Logos are seen outside a branch of Barclays bank in London July 30, 2013.
Logos are seen outside a branch of Barclays bank in London July 30, 2013. Reuters/Stringer

Australia’s big four banks do not have sufficient buffer to save themselves from future financial crises. That makes a call to inject at least A$28 billion as extra capital to stand strong and be at par with the safest global lenders. This has been revealed in a study conducted by Goldman Sachs Group Inc. and Credit Suisse Group AG, which was commissioned by the banking regulator, Australian Prudential Regulation Authority. The report said the four Aussie lenders would need to scale up their capital adequacy ratios by at least 2 percentage points to reach the level of top quartile of global banks.

Test of Strength

The report is an indirect message to the banks concerned, to hike their holdings by at least two percent from the June 2014 level. Capital adequacy ratio reflects the financial strength of a bank and is a reckoner of how much equity it can free up in the case of an emergency or financial crisis. The details revealed in the report said Australia’s biggest banks have capital ratios higher than 11.6 percent median mainatined by 98 lenders it surveyed, but that is still short of the desired 13.3 percent held by the top quartile.

In a way, the Regulation Authority’s report adds better clarity on the factual position of banks, on which a government review in December 2014 said that the banks are having capital levels held by the top 25 percent lenders globally. The APRA report also promises support in setting capital levels, while adding it “does not intend to tightly tie” the requirements to a moving global benchmark.
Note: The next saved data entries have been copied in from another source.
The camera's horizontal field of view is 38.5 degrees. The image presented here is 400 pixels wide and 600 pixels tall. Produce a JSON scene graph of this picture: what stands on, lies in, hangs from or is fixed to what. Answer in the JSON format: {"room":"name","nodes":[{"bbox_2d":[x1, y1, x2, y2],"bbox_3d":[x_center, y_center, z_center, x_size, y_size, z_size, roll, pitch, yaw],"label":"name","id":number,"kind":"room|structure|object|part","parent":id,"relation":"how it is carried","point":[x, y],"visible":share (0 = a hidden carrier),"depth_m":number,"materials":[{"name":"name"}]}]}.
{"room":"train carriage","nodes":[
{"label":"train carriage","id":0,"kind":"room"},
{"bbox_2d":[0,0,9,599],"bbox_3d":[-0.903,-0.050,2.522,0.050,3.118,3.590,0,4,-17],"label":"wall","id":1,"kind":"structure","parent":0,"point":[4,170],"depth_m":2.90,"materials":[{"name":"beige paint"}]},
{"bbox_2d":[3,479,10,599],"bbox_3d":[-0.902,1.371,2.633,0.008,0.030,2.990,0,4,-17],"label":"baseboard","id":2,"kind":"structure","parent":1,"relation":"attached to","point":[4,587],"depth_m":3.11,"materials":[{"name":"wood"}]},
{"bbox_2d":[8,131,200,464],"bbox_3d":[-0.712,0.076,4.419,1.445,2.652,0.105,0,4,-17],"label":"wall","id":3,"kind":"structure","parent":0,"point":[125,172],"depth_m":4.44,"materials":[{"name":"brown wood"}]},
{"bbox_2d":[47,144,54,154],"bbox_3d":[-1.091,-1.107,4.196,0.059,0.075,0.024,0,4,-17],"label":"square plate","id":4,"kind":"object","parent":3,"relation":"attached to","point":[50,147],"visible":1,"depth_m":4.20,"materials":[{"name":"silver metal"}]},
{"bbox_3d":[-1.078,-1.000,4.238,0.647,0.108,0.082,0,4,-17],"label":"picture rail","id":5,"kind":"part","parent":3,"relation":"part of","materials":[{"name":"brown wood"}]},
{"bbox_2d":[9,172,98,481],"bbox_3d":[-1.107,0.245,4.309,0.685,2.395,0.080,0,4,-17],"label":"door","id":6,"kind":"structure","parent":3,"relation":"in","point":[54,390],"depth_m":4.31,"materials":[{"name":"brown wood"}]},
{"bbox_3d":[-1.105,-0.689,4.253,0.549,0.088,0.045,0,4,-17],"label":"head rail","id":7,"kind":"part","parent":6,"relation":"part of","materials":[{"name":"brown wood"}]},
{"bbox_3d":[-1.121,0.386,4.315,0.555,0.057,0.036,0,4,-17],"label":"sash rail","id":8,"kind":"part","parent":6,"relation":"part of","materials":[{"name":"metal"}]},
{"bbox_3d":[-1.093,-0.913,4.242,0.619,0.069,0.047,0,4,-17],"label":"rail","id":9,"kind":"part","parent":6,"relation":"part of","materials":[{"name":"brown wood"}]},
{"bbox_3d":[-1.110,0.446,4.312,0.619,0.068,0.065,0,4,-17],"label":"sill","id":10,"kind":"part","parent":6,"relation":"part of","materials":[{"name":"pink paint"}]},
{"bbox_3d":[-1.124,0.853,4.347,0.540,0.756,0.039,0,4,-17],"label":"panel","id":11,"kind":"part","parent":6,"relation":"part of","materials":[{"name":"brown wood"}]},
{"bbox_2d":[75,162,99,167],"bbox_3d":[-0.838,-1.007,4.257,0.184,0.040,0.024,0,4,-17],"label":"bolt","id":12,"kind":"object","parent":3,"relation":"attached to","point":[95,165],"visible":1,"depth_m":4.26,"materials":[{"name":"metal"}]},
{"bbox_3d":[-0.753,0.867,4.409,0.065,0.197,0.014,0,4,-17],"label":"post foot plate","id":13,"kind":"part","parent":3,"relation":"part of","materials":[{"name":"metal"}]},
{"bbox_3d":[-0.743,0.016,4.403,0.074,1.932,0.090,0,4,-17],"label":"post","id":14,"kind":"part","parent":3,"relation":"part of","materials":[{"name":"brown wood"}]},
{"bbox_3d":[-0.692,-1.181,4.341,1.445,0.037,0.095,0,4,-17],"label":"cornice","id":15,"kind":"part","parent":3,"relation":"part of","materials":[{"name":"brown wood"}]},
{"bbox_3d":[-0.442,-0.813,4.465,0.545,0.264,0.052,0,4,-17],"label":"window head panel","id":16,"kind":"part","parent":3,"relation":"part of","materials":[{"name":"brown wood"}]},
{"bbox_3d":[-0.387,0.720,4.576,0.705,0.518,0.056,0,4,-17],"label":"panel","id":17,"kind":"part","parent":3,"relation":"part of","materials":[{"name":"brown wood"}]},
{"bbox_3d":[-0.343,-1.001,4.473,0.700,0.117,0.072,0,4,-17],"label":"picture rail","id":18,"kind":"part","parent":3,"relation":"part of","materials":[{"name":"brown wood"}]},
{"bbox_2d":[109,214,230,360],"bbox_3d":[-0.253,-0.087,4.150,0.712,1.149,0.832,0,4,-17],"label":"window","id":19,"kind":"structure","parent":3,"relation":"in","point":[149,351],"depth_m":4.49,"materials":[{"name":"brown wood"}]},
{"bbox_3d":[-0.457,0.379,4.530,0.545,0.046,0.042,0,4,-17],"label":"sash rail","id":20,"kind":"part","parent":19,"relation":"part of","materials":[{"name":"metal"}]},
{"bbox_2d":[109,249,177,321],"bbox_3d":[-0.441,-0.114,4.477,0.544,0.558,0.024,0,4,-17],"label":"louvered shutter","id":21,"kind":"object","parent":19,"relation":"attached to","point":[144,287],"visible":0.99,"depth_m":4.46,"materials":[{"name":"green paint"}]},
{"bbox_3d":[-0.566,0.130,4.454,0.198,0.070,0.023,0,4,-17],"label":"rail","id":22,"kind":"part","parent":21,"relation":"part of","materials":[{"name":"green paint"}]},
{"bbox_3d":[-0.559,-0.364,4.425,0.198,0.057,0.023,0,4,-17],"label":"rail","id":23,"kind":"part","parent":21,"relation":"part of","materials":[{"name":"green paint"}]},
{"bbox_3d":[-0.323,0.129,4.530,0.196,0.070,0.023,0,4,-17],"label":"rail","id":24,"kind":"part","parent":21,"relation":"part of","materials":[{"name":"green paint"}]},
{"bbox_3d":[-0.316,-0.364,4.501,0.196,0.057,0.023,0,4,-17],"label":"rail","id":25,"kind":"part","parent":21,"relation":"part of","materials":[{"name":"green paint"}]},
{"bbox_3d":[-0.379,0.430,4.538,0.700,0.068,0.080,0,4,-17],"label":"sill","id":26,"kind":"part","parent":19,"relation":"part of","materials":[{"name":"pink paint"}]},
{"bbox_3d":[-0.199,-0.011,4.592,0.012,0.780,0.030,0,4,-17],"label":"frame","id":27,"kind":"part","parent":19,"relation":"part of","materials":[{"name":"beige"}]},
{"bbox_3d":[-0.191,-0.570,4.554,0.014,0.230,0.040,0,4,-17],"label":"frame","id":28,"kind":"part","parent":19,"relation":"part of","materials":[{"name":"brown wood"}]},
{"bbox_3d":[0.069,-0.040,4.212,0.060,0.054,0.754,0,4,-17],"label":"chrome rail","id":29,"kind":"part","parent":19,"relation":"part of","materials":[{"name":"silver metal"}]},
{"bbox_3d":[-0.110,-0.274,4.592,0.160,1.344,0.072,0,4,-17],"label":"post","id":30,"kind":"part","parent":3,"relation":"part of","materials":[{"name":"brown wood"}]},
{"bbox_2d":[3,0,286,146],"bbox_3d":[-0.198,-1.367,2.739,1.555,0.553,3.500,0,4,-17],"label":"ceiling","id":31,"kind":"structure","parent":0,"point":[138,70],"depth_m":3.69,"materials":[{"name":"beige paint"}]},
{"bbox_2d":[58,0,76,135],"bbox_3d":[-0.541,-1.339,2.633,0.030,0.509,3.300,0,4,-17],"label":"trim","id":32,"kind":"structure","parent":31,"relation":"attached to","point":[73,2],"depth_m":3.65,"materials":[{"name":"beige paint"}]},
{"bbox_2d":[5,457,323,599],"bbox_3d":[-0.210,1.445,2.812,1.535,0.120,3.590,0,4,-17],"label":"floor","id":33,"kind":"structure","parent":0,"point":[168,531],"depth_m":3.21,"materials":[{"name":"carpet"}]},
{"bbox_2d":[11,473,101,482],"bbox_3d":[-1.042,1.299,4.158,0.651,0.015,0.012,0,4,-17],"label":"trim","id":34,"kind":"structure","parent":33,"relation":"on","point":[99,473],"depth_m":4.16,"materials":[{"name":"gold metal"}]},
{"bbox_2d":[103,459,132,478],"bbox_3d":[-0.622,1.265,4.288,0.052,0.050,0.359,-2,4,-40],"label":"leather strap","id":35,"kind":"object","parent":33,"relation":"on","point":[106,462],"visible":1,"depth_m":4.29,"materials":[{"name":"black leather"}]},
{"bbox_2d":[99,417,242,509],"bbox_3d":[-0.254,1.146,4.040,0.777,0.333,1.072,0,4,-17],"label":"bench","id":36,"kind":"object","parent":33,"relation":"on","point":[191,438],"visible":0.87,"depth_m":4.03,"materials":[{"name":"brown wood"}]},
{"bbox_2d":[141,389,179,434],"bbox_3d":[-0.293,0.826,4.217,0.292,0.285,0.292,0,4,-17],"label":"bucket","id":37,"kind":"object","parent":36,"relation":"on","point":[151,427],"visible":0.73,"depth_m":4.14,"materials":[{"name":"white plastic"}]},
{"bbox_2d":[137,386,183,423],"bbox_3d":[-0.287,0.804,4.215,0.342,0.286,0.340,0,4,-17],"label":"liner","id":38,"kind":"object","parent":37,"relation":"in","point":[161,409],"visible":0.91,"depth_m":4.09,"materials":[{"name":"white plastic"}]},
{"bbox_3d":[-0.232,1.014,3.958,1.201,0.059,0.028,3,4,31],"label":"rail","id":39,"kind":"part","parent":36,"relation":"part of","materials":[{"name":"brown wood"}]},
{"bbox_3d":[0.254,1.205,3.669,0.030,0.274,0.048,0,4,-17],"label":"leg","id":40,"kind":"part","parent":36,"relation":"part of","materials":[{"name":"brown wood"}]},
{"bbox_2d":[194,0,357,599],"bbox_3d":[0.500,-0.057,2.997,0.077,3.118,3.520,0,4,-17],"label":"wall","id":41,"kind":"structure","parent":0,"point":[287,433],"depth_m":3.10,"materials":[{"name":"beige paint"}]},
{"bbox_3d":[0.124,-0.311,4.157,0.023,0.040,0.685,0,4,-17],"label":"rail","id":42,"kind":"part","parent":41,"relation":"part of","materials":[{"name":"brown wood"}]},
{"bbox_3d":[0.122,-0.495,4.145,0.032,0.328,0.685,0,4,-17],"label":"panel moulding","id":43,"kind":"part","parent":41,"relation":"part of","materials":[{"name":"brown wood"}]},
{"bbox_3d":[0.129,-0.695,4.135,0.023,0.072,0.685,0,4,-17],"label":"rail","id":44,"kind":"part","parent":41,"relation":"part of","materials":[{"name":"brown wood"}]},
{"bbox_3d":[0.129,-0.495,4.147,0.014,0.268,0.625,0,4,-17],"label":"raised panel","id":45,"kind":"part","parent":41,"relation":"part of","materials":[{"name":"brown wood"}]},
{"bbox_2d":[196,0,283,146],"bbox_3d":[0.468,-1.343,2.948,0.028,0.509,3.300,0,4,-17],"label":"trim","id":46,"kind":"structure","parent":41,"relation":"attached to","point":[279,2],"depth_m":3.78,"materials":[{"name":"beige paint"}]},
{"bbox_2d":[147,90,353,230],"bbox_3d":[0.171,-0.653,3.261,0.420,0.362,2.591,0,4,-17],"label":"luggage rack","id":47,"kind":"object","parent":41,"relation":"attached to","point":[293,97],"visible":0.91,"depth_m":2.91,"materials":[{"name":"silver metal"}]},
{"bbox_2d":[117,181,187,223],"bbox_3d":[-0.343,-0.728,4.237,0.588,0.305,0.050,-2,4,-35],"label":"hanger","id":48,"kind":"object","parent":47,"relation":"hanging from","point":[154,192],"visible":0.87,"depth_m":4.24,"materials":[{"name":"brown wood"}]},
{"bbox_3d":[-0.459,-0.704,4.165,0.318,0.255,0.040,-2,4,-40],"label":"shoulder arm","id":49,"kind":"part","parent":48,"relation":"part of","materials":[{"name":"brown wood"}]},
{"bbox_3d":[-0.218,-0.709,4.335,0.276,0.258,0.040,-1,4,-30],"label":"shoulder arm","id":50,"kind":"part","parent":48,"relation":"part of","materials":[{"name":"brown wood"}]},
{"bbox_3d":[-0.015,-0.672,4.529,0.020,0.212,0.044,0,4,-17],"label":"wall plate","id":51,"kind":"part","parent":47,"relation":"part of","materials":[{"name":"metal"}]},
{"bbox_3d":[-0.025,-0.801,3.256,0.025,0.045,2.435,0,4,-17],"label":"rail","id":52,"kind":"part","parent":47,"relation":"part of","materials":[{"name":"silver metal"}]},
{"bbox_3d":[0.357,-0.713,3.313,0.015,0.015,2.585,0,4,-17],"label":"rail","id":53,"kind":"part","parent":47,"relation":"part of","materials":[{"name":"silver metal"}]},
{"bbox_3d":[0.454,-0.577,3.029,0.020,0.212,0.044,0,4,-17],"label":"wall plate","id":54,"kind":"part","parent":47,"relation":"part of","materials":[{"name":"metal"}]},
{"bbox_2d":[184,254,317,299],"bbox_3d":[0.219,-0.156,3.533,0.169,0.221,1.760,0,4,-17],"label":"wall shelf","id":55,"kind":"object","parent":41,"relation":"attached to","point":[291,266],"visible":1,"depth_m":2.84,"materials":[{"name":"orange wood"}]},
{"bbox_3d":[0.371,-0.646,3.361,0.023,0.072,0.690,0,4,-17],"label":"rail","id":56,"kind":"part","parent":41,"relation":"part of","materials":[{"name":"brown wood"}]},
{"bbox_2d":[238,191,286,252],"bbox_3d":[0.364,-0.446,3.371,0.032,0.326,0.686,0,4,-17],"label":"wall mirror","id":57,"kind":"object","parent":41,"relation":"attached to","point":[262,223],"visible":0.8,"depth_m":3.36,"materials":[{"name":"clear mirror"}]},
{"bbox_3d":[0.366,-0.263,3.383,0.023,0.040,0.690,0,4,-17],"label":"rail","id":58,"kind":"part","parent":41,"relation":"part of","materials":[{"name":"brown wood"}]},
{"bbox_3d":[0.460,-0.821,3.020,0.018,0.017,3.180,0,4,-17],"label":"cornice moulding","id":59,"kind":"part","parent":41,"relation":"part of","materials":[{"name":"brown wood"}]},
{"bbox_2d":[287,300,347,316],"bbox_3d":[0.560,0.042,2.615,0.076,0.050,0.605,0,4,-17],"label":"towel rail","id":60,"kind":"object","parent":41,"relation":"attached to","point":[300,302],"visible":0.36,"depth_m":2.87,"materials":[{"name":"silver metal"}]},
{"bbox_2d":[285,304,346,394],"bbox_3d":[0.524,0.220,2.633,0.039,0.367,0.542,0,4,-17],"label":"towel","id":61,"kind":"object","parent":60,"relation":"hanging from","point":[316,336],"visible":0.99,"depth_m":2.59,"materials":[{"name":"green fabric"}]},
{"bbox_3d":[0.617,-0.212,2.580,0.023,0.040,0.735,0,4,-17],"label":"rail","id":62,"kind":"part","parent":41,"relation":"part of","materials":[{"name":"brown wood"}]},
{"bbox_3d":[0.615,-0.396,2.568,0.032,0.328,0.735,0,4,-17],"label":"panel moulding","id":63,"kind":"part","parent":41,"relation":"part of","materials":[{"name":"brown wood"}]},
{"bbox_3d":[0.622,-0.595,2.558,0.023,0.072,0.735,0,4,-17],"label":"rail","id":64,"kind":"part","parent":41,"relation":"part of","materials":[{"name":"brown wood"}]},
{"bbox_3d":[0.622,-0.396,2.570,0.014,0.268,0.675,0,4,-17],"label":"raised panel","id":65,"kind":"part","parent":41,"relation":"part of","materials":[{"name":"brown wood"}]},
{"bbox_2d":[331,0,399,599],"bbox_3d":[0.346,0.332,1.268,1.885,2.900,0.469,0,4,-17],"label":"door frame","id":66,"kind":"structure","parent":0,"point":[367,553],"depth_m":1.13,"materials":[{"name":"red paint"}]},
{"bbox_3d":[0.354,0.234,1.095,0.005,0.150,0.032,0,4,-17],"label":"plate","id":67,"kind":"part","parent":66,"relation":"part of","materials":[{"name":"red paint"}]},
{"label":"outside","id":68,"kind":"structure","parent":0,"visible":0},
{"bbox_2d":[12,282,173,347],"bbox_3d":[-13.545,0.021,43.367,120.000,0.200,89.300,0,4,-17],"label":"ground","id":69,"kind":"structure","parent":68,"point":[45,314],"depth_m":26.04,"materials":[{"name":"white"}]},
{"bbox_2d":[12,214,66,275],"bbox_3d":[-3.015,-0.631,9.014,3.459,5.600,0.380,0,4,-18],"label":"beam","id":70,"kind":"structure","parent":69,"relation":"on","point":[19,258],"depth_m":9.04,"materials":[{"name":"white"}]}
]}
“The APRA removed any ambiguity on their assessment of Australian banks’ capital-adequacy strength,” CLSA’s Sydney-based analysts Brian Johnson and Ed Henning wrote to investors, “Australian banks can no longer state they don’t know."

Side Effect

However, the regulator’s capital infusion proposal had many Bank executives squirm, who warned that wider buffers could force banks to lift lending rates or cut dividends . According to the banking regulator, the study would be advisory in nature and better inform “but not ultimately determine” the rules on capital standards in Australia.
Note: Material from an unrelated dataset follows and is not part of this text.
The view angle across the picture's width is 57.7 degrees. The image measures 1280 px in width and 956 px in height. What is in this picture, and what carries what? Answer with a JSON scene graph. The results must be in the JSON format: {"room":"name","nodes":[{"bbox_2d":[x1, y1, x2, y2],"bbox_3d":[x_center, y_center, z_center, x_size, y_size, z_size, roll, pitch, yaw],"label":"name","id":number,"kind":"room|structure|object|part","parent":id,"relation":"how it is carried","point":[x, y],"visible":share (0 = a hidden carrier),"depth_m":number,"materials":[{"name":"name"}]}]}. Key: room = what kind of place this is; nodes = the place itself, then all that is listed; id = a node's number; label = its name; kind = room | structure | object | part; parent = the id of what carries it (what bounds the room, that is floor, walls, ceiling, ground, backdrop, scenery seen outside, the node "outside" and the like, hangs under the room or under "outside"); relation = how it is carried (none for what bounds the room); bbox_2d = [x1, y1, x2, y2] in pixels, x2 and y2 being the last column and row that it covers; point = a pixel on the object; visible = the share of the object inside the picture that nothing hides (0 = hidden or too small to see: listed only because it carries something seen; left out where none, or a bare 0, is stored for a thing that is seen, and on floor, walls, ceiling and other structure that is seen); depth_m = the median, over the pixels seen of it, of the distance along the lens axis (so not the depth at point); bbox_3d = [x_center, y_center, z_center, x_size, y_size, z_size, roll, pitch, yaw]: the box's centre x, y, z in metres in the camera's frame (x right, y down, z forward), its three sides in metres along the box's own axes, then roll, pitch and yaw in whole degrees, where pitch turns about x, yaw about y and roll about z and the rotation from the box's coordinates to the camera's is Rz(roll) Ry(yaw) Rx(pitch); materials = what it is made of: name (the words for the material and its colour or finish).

The APRA’s study measured the common equity Tier 1 ratios of all the major lenders. They included Australia & New Zealand Banking Group Ltd., Commonwealth Bank of Australia, National Australia Bank Ltd. and Westpac Banking Corp. against global peers. The benchmark global peers in the study were Wells Fargo & Co., HSBC Holdings Plc, JPMorgan Chase & Co. and Royal Bank of Canada. The top quartile positioning was used as “a useful sense check of the strength” of the Australian lenders, APRA said. It said changes to minimum capital requirements were “likely to be less material” for smaller banks, unlike the biggies.